Material for this exercise:
::::
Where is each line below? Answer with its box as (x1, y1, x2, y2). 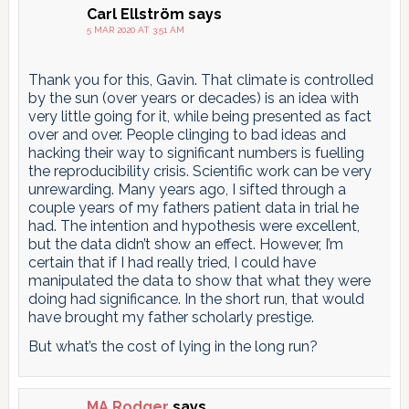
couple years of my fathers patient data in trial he (27, 198, 359, 216)
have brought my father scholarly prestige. (27, 308, 314, 326)
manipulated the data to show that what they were (27, 271, 371, 289)
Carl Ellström (86, 5, 184, 23)
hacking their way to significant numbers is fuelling (27, 143, 364, 162)
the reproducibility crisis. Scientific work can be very (27, 162, 372, 180)
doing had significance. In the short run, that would (27, 289, 364, 308)
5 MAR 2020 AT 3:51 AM (86, 24, 184, 35)
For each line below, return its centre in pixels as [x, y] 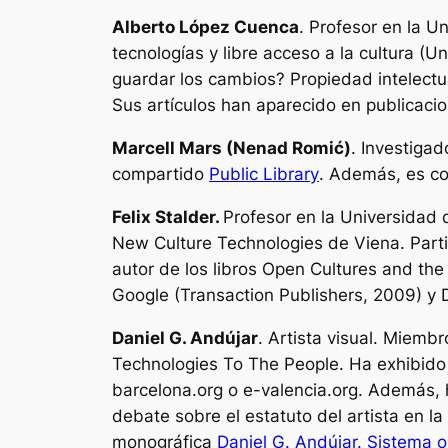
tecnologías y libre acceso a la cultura [265, 53]
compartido [160, 173]
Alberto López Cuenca [205, 27]
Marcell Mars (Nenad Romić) [231, 147]
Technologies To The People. [230, 363]
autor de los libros [187, 268]
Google [143, 294]
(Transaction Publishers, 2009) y [307, 294]
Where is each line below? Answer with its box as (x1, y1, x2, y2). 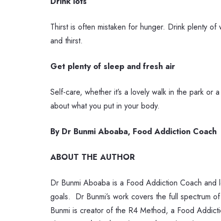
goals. (50, 191, 71, 202)
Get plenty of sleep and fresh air (50, 61, 175, 72)
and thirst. (50, 35, 83, 46)
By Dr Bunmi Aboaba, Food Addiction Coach (50, 126, 217, 137)
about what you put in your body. (50, 100, 160, 111)
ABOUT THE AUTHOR (50, 151, 135, 163)
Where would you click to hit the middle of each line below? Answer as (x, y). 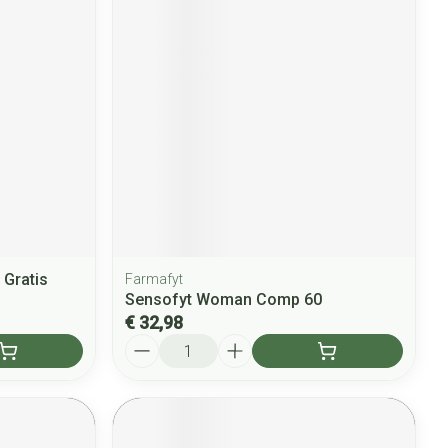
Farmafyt (154, 279)
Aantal (147, 343)
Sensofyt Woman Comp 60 (224, 300)
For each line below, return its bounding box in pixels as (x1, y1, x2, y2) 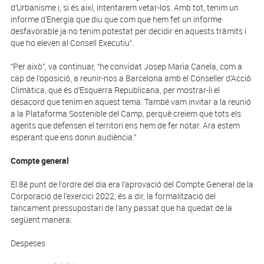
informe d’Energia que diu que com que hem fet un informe (10, 14, 222, 25)
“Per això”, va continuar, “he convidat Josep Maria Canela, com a (10, 61, 242, 72)
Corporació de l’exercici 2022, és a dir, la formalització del (10, 190, 216, 202)
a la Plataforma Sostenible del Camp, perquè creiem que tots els (10, 108, 241, 120)
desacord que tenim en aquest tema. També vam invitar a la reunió (10, 96, 251, 108)
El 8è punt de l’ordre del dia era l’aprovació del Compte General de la (10, 179, 253, 190)
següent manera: (10, 214, 72, 226)
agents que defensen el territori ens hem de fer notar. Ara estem (10, 120, 240, 131)
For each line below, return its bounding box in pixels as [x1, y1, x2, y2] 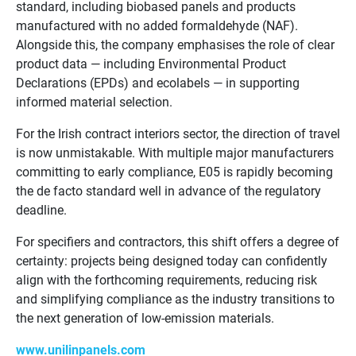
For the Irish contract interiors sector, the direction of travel [16, 124, 340, 141]
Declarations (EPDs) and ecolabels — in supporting [16, 73, 300, 91]
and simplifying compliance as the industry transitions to [16, 289, 335, 307]
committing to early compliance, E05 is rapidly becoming [16, 162, 333, 180]
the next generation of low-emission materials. [16, 308, 274, 326]
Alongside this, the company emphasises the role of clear [16, 35, 335, 52]
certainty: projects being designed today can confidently [16, 251, 327, 269]
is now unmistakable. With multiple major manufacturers [16, 143, 334, 161]
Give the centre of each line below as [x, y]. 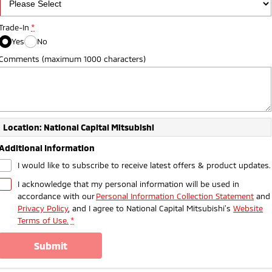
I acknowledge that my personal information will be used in [129, 184]
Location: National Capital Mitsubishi [79, 127]
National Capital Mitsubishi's [179, 208]
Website [248, 208]
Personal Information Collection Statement [175, 196]
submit [53, 245]
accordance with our [57, 196]
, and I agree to [97, 208]
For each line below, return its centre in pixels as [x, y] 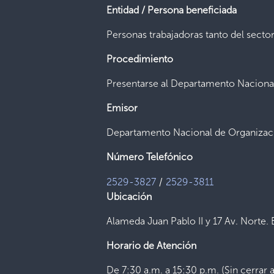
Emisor [122, 108]
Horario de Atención [152, 246]
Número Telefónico [150, 157]
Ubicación [129, 197]
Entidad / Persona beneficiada [172, 10]
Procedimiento [140, 59]
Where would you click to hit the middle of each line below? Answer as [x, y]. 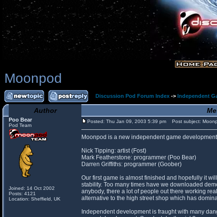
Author [45, 110]
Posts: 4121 [22, 194]
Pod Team [20, 125]
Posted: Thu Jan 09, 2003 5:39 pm [127, 121]
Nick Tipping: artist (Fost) [114, 151]
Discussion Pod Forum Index [132, 96]
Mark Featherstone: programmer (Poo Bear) [139, 157]
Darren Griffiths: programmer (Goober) [132, 164]
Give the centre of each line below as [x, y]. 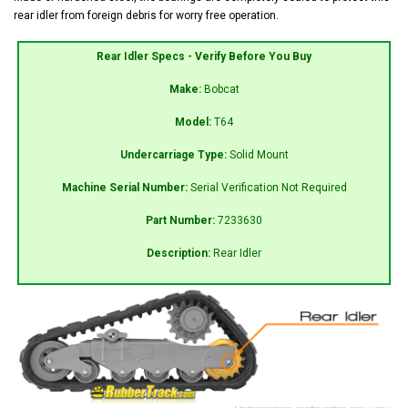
::::
Please print the material exactly as given above, omitting the pictures.

Where is each line below? Answer with its box as (x1, y1, x2, y2). 
couple years of my fathers patient data in trial he (27, 198, 359, 216)
have brought my father scholarly prestige. (27, 308, 314, 326)
manipulated the data to show that what they were (27, 271, 371, 289)
Carl Ellström (86, 5, 184, 23)
hacking their way to significant numbers is fuelling (27, 143, 364, 162)
the reproducibility crisis. Scientific work can be very (27, 162, 372, 180)
doing had significance. In the short run, that would (27, 289, 364, 308)
5 MAR 2020 AT 3:51 AM (86, 24, 184, 35)
For each line below, return its centre in pixels as [x, y] 
tecnologías y libre acceso a la cultura [265, 53]
compartido [160, 173]
Alberto López Cuenca [205, 27]
Marcell Mars (Nenad Romić) [231, 147]
Technologies To The People. [230, 363]
autor de los libros [187, 268]
Google [143, 294]
(Transaction Publishers, 2009) y [307, 294]
Where is each line below? Answer with its box as (x1, y1, x2, y2). 
goals. (50, 191, 71, 202)
Get plenty of sleep and fresh air (50, 61, 175, 72)
and thirst. (50, 35, 83, 46)
By Dr Bunmi Aboaba, Food Addiction Coach (50, 126, 217, 137)
about what you put in your body. (50, 100, 160, 111)
ABOUT THE AUTHOR (50, 151, 135, 163)
Where would you click to hit the middle of each line below? Answer as (x, y). 
Farmafyt (154, 279)
Aantal (147, 343)
Sensofyt Woman Comp 60 (224, 300)
For each line below, return its bounding box in pixels as (x1, y1, x2, y2) 
informe d’Energia que diu que com que hem fet un informe (10, 14, 222, 25)
“Per això”, va continuar, “he convidat Josep Maria Canela, com a (10, 61, 242, 72)
Corporació de l’exercici 2022, és a dir, la formalització del (10, 190, 216, 202)
a la Plataforma Sostenible del Camp, perquè creiem que tots els (10, 108, 241, 120)
desacord que tenim en aquest tema. També vam invitar a la reunió (10, 96, 251, 108)
El 8è punt de l’ordre del dia era l’aprovació del Compte General de la (10, 179, 253, 190)
següent manera: (10, 214, 72, 226)
agents que defensen el territori ens hem de fer notar. Ara estem (10, 120, 240, 131)
For each line below, return its bounding box in pixels as [x1, y1, x2, y2] 
For the Irish contract interiors sector, the direction of travel [16, 124, 340, 141]
Declarations (EPDs) and ecolabels — in supporting [16, 73, 300, 91]
and simplifying compliance as the industry transitions to [16, 289, 335, 307]
committing to early compliance, E05 is rapidly becoming [16, 162, 333, 180]
the next generation of low-emission materials. [16, 308, 274, 326]
Alongside this, the company emphasises the role of clear [16, 35, 335, 52]
certainty: projects being designed today can confidently [16, 251, 327, 269]
is now unmistakable. With multiple major manufacturers [16, 143, 334, 161]
Give the centre of each line below as [x, y]. 
I acknowledge that my personal information will be used in [129, 184]
Location: National Capital Mitsubishi [79, 127]
National Capital Mitsubishi's [179, 208]
Website [248, 208]
Personal Information Collection Statement [175, 196]
submit [53, 245]
accordance with our [57, 196]
, and I agree to [97, 208]
For each line below, return its centre in pixels as [x, y] 
Emisor [122, 108]
Horario de Atención [152, 246]
Número Telefónico [150, 157]
Ubicación [129, 197]
Entidad / Persona beneficiada [172, 10]
Procedimiento [140, 59]
Where would you click to hit the middle of each line below? Answer as [x, y]. 
Author [45, 110]
Posts: 4121 [22, 194]
Pod Team [20, 125]
Posted: Thu Jan 09, 2003 5:39 pm [127, 121]
Nick Tipping: artist (Fost) [114, 151]
Discussion Pod Forum Index [132, 96]
Mark Featherstone: programmer (Poo Bear) [139, 157]
Darren Griffiths: programmer (Goober) [132, 164]
Give the centre of each line below as [x, y]. 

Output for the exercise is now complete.